MPT0G066 reveals a potent antitumor activity in ovarian cancer cells.

(A) The illustration represents the chemical formula of MPT0G066. (B) Cell proliferation was determined by sulforhodamine B (SRB) assay. (C) Viable cells were analyzed by MTT assay. (B,C) SKOV3 or A2780 cells were treated with the indicated concentrations of MPT0G066 (0.01–10 μM) for 48 h. (D) SKOV3 or (E) A2780 cells were treated with 1 μM MPT0G066 for different time intervals. Cell cycle was analyzed by flow cytometry after propidium iodide staining. (F) SKOV3 or A2780 cells were treated with the indicated concentrations (0–1 μM) of MPT0G066 for 48 h. The whole cell lysates of SKOV3 or A2780 were subject to western blot analysis with caspase-3, PARP and actin. *P < 0.05, ** or ##P < 0.01 and *** or ###P < 0.001 compared with vehicle-treated cells.

Next, we investigated the effect of MPT0G066 on the cell cycle using flow cytometry analysis. Both cell lines were treated with 1 μM MPT0G066 for different time intervals. In SKOV3 cells with p53 mutation, the population of the multipolyploidy (MP) phase increased at 12–24 h (Fig. 1D).

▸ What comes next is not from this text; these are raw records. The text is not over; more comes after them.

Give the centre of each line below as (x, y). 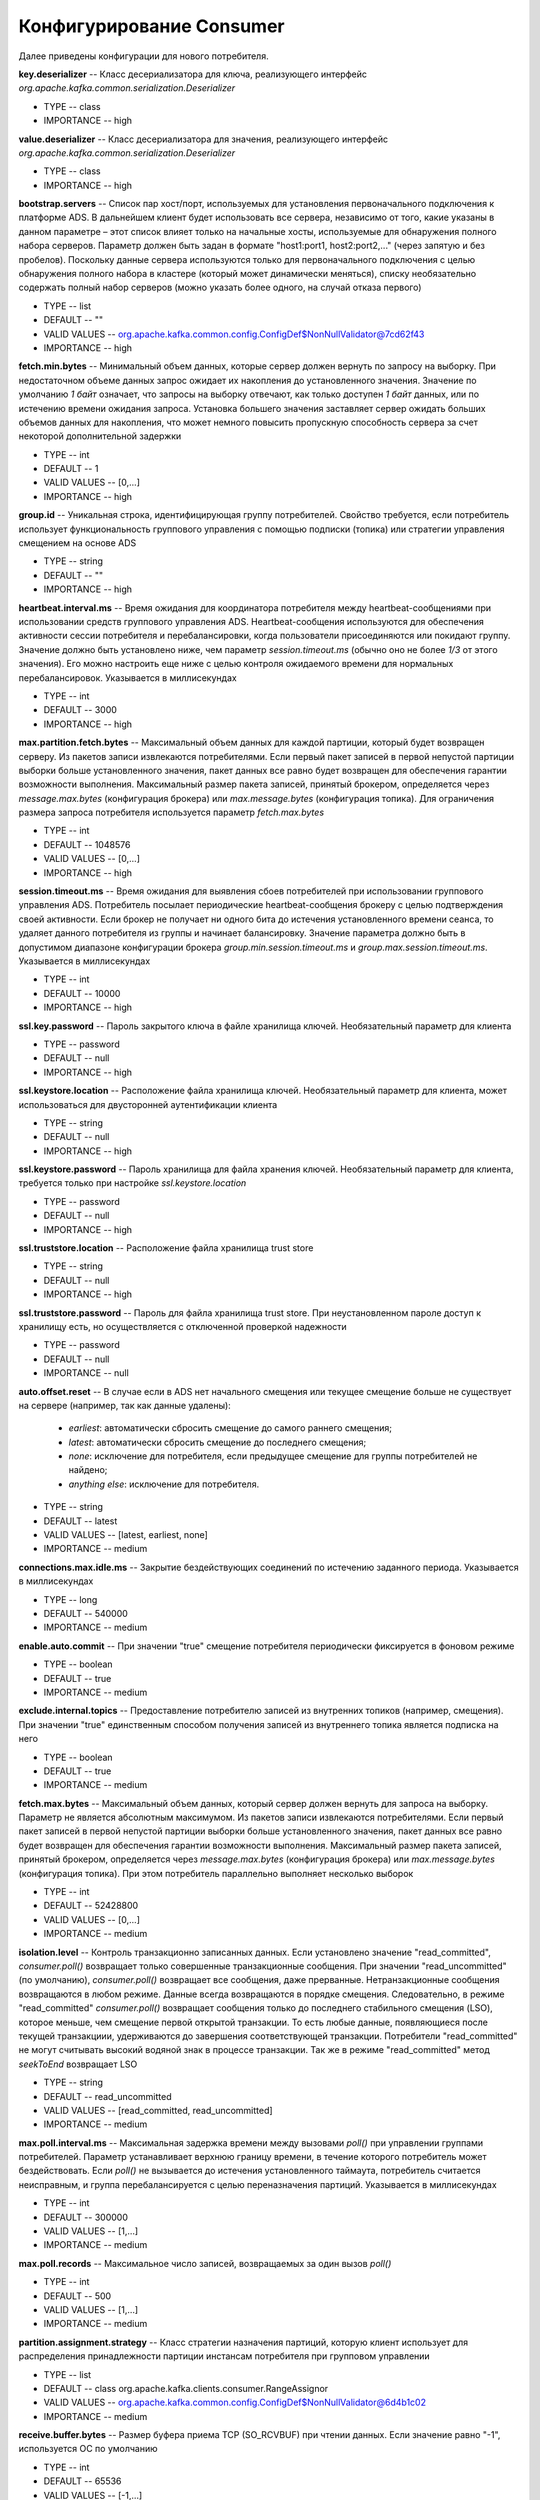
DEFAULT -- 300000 (86, 2217)
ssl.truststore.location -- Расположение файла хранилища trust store (166, 1248)
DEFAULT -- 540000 (86, 1613)
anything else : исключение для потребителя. (164, 1484)
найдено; (88, 1470)
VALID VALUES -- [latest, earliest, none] (126, 1535)
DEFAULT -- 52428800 (91, 1906)
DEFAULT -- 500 (77, 2296)
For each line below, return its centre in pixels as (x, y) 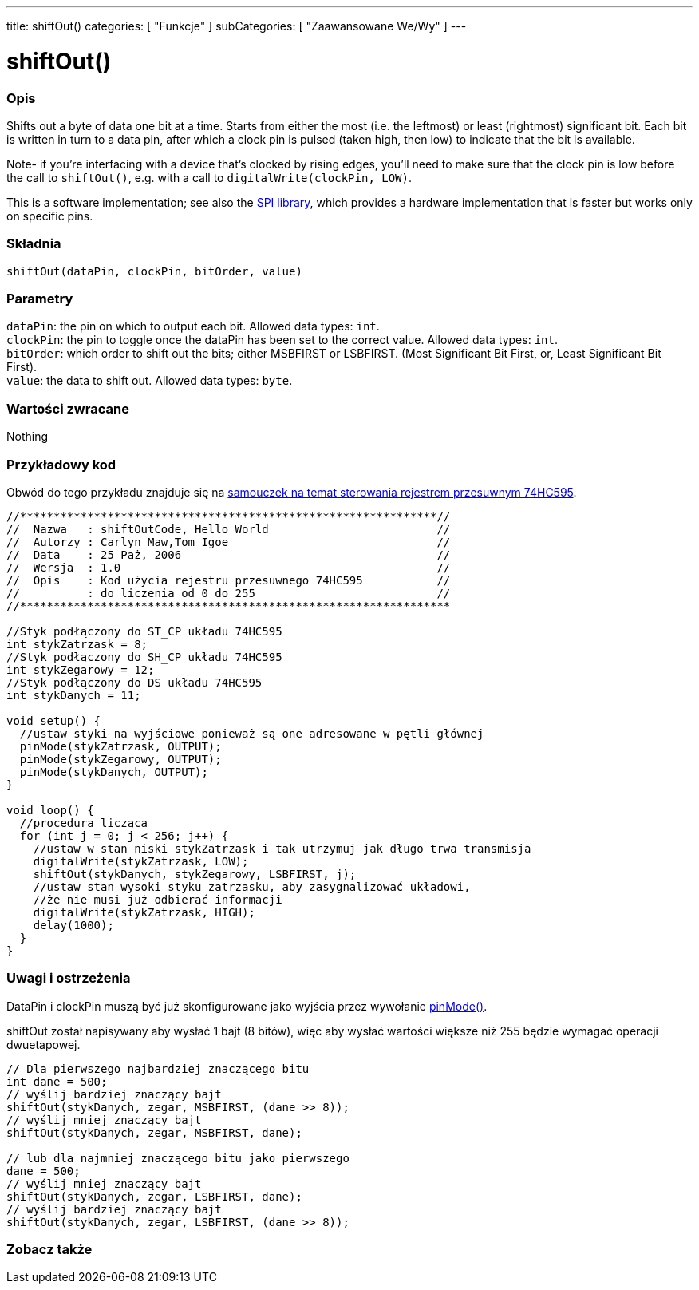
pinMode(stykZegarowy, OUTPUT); (120, 759)
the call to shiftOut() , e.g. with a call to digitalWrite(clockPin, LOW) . (209, 177)
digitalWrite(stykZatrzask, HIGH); (144, 912)
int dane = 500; (57, 1081)
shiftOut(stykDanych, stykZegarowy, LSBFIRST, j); (195, 874)
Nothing (28, 437)
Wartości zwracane (68, 408)
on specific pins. (50, 216)
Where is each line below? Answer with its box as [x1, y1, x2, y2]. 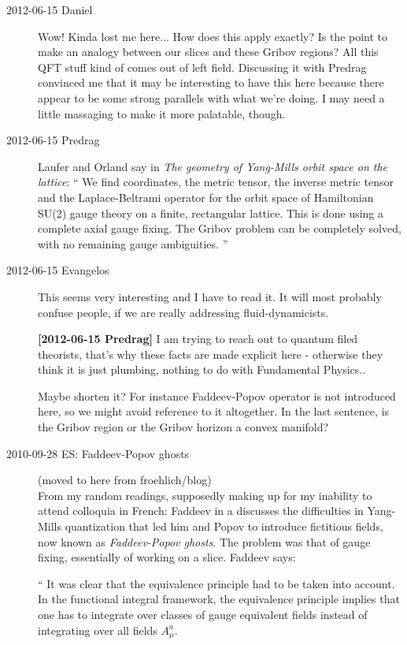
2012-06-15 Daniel [6, 2, 93, 17]
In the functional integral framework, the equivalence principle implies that [38, 591, 400, 607]
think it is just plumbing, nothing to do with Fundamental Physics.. [38, 361, 366, 378]
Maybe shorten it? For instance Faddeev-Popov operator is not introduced [38, 387, 396, 404]
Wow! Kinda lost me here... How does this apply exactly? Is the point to [38, 28, 388, 44]
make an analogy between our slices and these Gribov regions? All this [38, 43, 379, 60]
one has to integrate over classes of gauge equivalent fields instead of [38, 606, 368, 622]
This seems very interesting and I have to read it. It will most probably [38, 288, 382, 304]
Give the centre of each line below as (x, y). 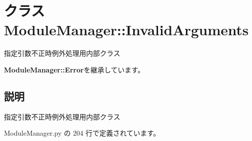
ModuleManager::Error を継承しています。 (74, 69)
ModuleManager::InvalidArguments (126, 30)
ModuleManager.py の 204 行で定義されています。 (82, 133)

On the contrary, MPT0G066 promoted mitotic arrest in A2780 cells, which harbor wild-type p53, at 12–24 h (Fig. 1E). Finally, MPT0G066 increased the population of subG1 cells and triggered a caspase-dependent apoptosis pathway in both cell lines at 36–48 h (Fig. 1D–F). As a result, MPT0G066 induced mitotic arrest and subsequently apoptosis, in ovarian cancer cells.

MPT0G066 activates phosphorylation of JNK and regulates both mitotic proteins and the Bcl-2 protein family

A previous study indicated that the phosphorylation of JNK influenced mitotic arrest and induced cell apoptosis through the Bcl-2 protein family9. Thus, we demonstrated that MPT0G066 induced phosphorylation of JNK in a concentration-dependent manner in both ovarian cancer cell lines (Fig. 2A). Furthermore, the regulatory proteins of the G2/M transition were modulated by MPT0G066. After MPT0G066 treatment, the mitotic marker MPM2 and cyclin B were accumulated. MPT0G066 also dephosphorylated cyclin dependent kinase Cdc25 at Ser216, therefore caused a decrease in the levels of inhibitory p-Cdc2 (Tyr15) and increase in the levels of activated p-Cdc2 (Thr161). In addition to the mitotic kinases, PLK1 and Aurora kinases were also activated by MPT0G066 (Fig. 2B). Pro-survival Bcl-2 was phosphorylated and degraded and pro-apoptotic Bax and Bim were accumulated (Fig. 2C). Furthermore, MPT0G066 directly bound to tubulin and depolymerized tubulin structure (Suppplementary Fig. S2). Taken together, MPT0G066 activated JNK phosphorylation, disputed regulatory mitotic proteins and modulated the Bcl-2 protein family.

Figure 2
figure 2

MPT0G066 increases phosphorylation of JNK and alters the regulatory proteins of G2/M transition and Bcl-2 protein family.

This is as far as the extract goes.